This is my experiance with silk road yes they had everything but guns on it and yes they used bitcoins as currency and yes everything was wicked high but its a 1 click shopping. Would I go back to it ? NO. I am not going to say to go there or not but this was my experiance and take it for what it is worth.


----------



## atidd11 (Aug 19, 2012)

Damn bro that sucks i can access the silk road anytime i want lol.


----------



## stoned cockatoo (Aug 19, 2012)

I've been tempted to try this many times lol just heard so many shitty story's about it but


----------



## rifk (Aug 19, 2012)

That's really weird... where did you download the browser from?


----------



## MrEDuck (Aug 20, 2012)

Where did you download TOR from? Torproject.org is free of any malware.


----------



## VLRD.Kush (Aug 20, 2012)

Someone I know tried a variant of SilkRoad and got everything setup for the "dealer" to ship him his product, well they wanted 500$ worth of shipping insurance to match the cost of product. Once he said he didnt want to do insurance they said "Well sorry, thats how we do it" and wouldn't refund the initial 500$ he put up. Pretty shitty but he's out 500 now


----------



## ODanksta (Aug 20, 2012)

I just read about the silk road, and here is a link for ya'll who do not know what the silk road is. http://gawker.com/5805928/the-underground-website-where-you-can-buy-any-drug-imaginable

I have not found the site and sounds scary but might be cool to buy a shit computer and try. If these claims are true that would be awesome! uhh let me have 10 hits of acid, oz of hash and yeah throw some black tar heroin in there to.. WTF cool but scary


----------



## atidd11 (Aug 20, 2012)

Ya basically thats how it is. Stay away from shit from the netherlands. And try n buy within usa. U can legit get just about anything and its all lab tested like u can get a gram of 99 percent pure mdma crystals fr like 120 or u can get 86 percent pure crystals which is purer than anything uve ever seen and thats like 70 a fram i believe. U can get anything dude but some things r a pretty penny. U can get a shit ton of GHB for like 20 bucks lol. And u can get bud mad cheap. If u know the right .onion


----------



## racerboy71 (Aug 20, 2012)

yah, something sounds off to me.. i've been on silkroad plenty and never been hacked..
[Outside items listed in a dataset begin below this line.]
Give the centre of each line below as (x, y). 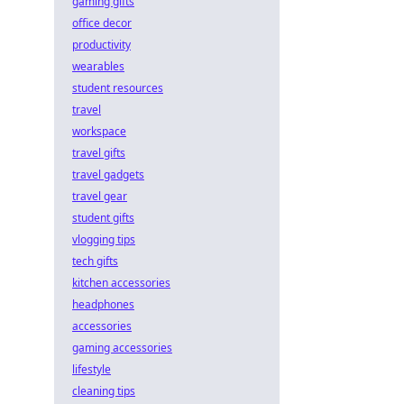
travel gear (100, 196)
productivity (101, 45)
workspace (99, 131)
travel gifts (99, 153)
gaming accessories (122, 348)
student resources (118, 88)
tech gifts (95, 261)
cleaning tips (104, 391)
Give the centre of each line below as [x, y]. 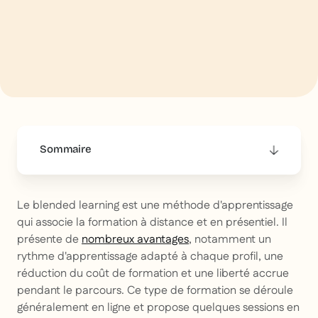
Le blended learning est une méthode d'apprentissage [155, 206]
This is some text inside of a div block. [138, 191]
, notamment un [230, 240]
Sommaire [66, 149]
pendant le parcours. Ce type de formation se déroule [155, 291]
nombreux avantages [135, 240]
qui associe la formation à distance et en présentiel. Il [152, 223]
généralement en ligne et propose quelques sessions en [158, 308]
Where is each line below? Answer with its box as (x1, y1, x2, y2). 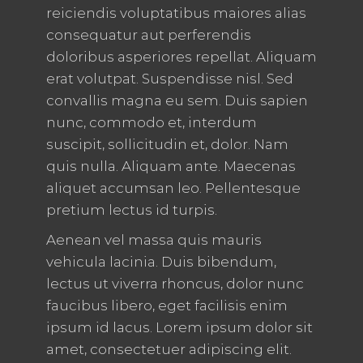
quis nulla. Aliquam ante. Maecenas (45, 158, 296, 175)
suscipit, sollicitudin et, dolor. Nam (45, 136, 288, 153)
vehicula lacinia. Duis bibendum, (45, 254, 276, 271)
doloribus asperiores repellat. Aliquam (45, 49, 317, 66)
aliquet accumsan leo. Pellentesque (45, 180, 301, 197)
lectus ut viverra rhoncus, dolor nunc (45, 275, 304, 293)
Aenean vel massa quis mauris (45, 232, 262, 249)
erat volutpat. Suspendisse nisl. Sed (45, 70, 293, 88)
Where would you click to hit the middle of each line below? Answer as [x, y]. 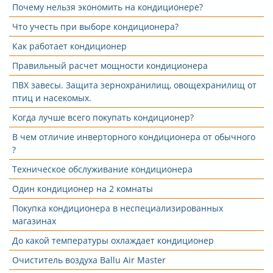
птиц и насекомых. [52, 98]
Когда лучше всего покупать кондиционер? [103, 117]
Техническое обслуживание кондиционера [102, 169]
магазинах [34, 221]
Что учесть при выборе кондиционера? [95, 27]
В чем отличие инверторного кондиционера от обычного [134, 137]
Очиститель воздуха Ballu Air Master [89, 260]
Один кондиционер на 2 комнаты [83, 189]
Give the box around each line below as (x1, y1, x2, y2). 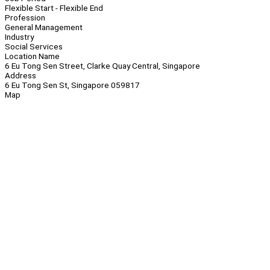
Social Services (5, 42, 63, 52)
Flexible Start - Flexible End (5, 3, 103, 13)
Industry (5, 32, 34, 42)
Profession (5, 13, 45, 23)
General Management (5, 22, 83, 33)
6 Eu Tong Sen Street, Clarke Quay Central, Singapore (5, 61, 200, 71)
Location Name (5, 51, 60, 61)
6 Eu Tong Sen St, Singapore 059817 (5, 80, 140, 90)
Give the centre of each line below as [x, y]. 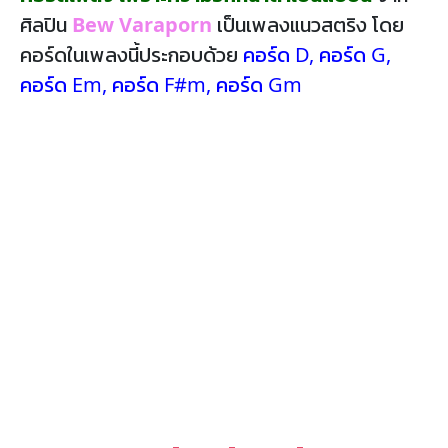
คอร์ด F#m [159, 84]
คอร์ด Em [61, 84]
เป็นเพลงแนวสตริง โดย [308, 24]
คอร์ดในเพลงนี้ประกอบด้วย [131, 54]
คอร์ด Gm [259, 84]
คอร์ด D [276, 54]
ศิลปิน [46, 24]
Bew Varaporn [142, 24]
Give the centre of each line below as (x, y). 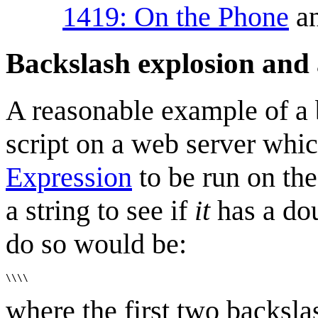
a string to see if (100, 211)
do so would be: (96, 244)
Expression (69, 177)
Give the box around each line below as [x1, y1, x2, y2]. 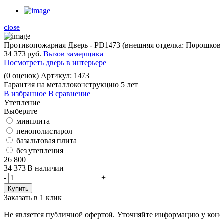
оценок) [10, 71, 39, 80]
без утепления [16, 146, 63, 155]
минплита [16, 117, 50, 126]
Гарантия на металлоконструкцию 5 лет [4, 81, 137, 89]
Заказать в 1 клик [4, 193, 62, 202]
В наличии [27, 164, 64, 173]
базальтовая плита [16, 137, 77, 145]
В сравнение [48, 89, 90, 98]
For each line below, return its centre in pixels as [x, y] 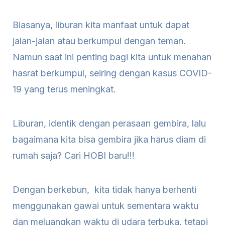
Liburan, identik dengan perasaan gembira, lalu [109, 123]
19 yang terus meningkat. [66, 89]
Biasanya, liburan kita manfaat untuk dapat [101, 25]
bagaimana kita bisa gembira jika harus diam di [109, 139]
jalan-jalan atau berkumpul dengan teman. [99, 41]
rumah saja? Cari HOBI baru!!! [75, 155]
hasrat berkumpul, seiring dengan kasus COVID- [112, 73]
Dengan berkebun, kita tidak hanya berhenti [104, 190]
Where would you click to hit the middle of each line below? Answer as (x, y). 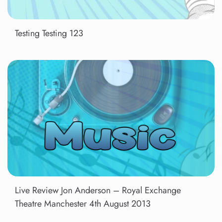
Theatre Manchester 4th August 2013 (83, 204)
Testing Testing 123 (49, 33)
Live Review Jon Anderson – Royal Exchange (98, 191)
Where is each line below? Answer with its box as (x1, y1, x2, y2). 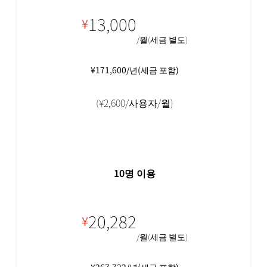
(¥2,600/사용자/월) (96, 95, 173, 110)
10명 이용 (114, 165, 156, 180)
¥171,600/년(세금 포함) (91, 63, 179, 76)
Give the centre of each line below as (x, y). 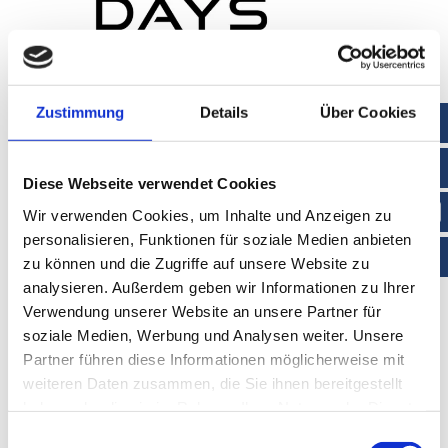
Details (224, 112)
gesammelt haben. (87, 431)
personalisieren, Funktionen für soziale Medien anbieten (217, 239)
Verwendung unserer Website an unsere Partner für (202, 311)
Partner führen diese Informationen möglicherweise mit (214, 359)
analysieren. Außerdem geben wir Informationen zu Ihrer (219, 287)
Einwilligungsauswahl (77, 437)
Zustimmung (80, 112)
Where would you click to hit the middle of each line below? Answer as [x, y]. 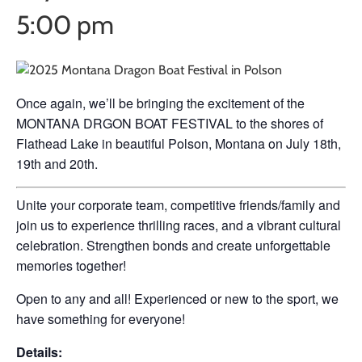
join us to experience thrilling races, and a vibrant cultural [179, 225]
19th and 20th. [57, 164]
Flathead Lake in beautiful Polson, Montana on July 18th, [179, 144]
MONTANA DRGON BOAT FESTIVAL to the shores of [170, 124]
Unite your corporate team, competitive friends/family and [178, 205]
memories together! [71, 266]
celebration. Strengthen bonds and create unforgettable [173, 246]
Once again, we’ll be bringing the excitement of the [160, 103]
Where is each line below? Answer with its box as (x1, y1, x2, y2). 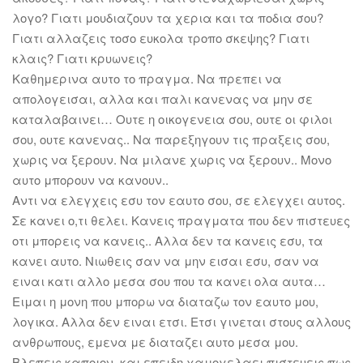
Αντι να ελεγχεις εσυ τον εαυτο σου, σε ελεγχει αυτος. (12, 191, 345, 209)
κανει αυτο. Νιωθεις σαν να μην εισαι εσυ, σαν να (12, 252, 319, 270)
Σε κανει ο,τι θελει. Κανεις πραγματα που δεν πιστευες (12, 211, 350, 229)
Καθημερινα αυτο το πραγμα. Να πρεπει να (12, 70, 282, 88)
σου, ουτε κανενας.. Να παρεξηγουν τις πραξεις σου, (12, 130, 330, 148)
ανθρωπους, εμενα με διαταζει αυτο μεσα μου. (12, 333, 298, 351)
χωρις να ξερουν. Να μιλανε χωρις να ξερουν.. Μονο (12, 151, 331, 169)
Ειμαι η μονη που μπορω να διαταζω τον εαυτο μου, (12, 293, 318, 310)
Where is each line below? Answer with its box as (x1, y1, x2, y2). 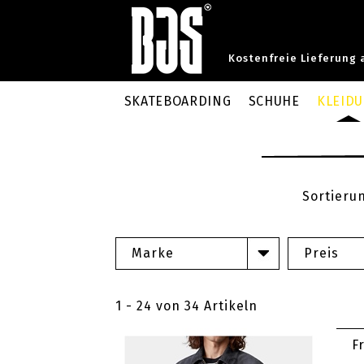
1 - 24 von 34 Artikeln (115, 298, 258, 314)
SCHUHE (248, 93, 300, 109)
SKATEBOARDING (123, 93, 232, 109)
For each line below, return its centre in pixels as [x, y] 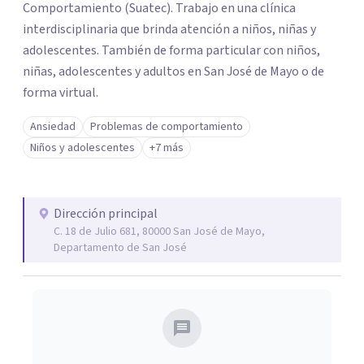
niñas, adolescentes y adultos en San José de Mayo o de [173, 71]
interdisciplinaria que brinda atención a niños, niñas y [169, 29]
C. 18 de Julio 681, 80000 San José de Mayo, [159, 232]
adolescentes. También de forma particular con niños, [171, 50]
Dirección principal [106, 214]
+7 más [167, 148]
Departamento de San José [120, 248]
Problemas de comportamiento [167, 127]
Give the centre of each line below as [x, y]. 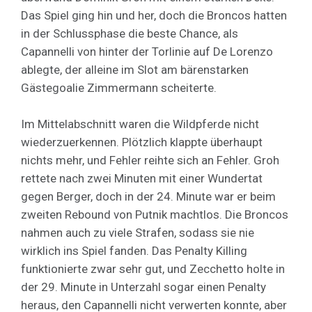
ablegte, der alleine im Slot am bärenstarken [135, 69]
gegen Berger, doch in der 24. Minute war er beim [148, 196]
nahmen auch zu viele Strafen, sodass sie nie [138, 232]
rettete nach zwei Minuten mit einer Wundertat [142, 178]
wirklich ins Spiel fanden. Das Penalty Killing [134, 250]
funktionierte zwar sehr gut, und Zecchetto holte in [153, 268]
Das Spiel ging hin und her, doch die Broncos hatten [154, 15]
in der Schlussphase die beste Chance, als [130, 33]
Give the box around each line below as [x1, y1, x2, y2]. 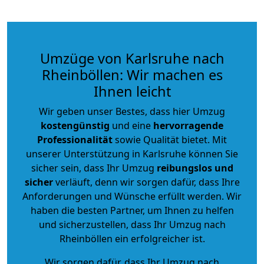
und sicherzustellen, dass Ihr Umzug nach [38, 217, 226, 231]
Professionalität [37, 133, 113, 146]
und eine [110, 118, 153, 132]
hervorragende [153, 118, 223, 132]
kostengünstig [41, 118, 110, 132]
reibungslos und [156, 161, 233, 174]
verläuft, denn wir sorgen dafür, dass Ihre [52, 175, 240, 189]
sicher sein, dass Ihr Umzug [31, 161, 157, 174]
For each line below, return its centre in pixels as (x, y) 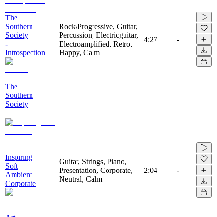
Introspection (25, 52)
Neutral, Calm (81, 179)
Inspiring (19, 157)
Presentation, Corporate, (96, 170)
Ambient (19, 174)
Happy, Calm (79, 52)
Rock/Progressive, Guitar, (98, 26)
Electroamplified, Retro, (96, 44)
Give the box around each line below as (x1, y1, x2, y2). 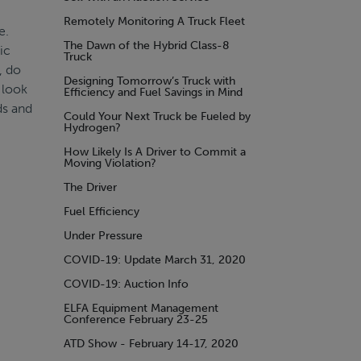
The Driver (64, 180, 117, 194)
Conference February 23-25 (64, 313, 208, 326)
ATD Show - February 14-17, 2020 (64, 337, 239, 351)
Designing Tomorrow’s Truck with (64, 74, 235, 88)
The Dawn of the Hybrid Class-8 (64, 39, 230, 52)
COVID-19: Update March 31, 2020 (64, 253, 246, 267)
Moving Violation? (64, 156, 156, 170)
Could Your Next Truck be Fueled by (64, 110, 251, 123)
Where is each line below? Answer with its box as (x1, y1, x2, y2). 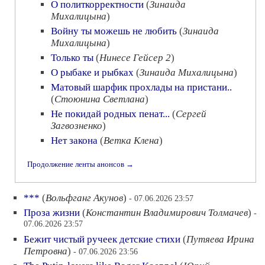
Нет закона (51, 135, 98, 146)
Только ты (51, 52, 93, 63)
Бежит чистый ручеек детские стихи (24, 234, 180, 245)
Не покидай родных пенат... (51, 108, 170, 119)
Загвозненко (51, 120, 102, 131)
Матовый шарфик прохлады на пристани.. (51, 82, 232, 93)
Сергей (176, 108, 206, 119)
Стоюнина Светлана (54, 93, 145, 105)
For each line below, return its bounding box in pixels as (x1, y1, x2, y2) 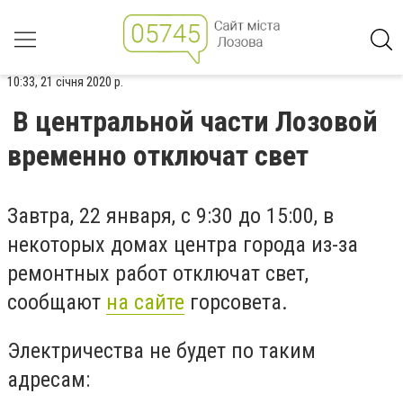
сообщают (7, 290, 106, 315)
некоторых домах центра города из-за (7, 232, 358, 257)
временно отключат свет (7, 139, 309, 173)
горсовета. (184, 290, 293, 315)
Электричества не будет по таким (7, 337, 316, 363)
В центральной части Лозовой (13, 104, 378, 139)
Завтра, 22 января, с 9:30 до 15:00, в (7, 203, 334, 228)
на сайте (106, 290, 184, 315)
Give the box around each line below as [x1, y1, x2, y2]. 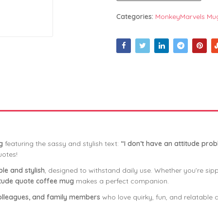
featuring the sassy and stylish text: [3, 139, 121, 148]
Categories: [116, 12, 155, 21]
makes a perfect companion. [74, 176, 169, 185]
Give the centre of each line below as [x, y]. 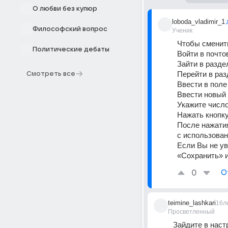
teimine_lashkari [192, 203]
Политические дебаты [71, 49]
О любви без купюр [65, 9]
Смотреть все [51, 74]
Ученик [182, 31]
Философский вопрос [70, 29]
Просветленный [191, 212]
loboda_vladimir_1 [198, 22]
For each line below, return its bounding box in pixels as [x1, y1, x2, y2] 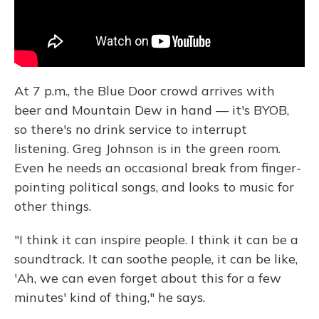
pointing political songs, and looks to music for [14, 178, 294, 195]
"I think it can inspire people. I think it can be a [14, 231, 298, 248]
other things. [14, 197, 91, 214]
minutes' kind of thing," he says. [14, 288, 205, 305]
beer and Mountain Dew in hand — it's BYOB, [14, 101, 289, 118]
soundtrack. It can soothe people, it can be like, [14, 250, 298, 267]
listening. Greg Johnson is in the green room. [14, 140, 281, 157]
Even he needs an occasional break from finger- [14, 159, 301, 176]
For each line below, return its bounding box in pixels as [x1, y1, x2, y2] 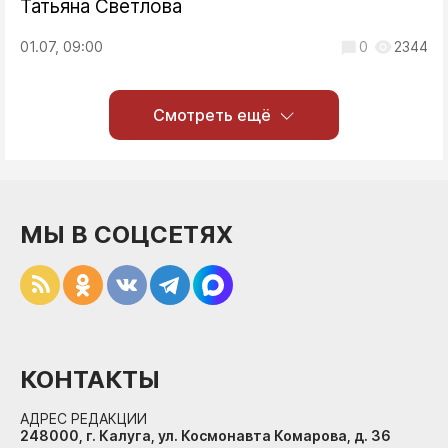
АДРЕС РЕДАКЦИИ [20, 409, 147, 427]
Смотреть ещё [153, 104, 271, 125]
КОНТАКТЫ [20, 364, 160, 394]
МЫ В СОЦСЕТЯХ [20, 219, 233, 249]
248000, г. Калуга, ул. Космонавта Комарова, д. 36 [20, 426, 391, 444]
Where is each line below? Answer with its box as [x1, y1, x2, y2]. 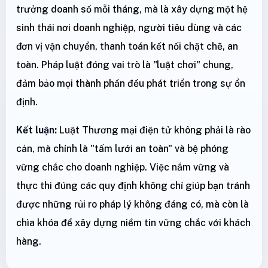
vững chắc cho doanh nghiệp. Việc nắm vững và [16, 162, 229, 173]
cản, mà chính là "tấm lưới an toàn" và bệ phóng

i don't think i'm a tech type of person enough for me to ever be able to figure out how to use silk road, which is a sin, cuz they have amazing stuffs..


----------



## bomb hills (Aug 20, 2012)

I have been seriously considering making an order off Silk Road for some time now. Downloaded the TOR browser, found a good supplier of Mushrooms who has a great rating, but have yet to commit and buy. Anyone here have good experiences?


----------



## atidd11 (Aug 20, 2012)

Y wud u buy shrooms bro they r mad expensive on there


----------



## racerboy71 (Aug 20, 2012)

bomb hills said:


> I have been seriously considering making an order off Silk Road for some time now. Downloaded the TOR browser, found a good supplier of Mushrooms who has a great rating, but have yet to commit and buy. Anyone here have good experiences?


 have you figured out pgp? that's where i'm stuck... i pretty much gave up for now..


----------



## bomb hills (Aug 20, 2012)

atidd11 said:


> Y wud u buy shrooms bro they r mad expensive on there


Because sadly, I no longer have a source and really want a vacation in the next dimension.

racerboy, whats pgp? The only thing I thought I needed to do was buy some bitcoins and transfer them to my silkroad account.


----------



## racerboy71 (Aug 20, 2012)

bomb hills said:


> Because sadly, I no longer have a source and really want a vacation in the next dimension.
> 
> racerboy, whats pgp? The only thing I thought I needed to do was buy some bitcoins and transfer them to my silkroad account.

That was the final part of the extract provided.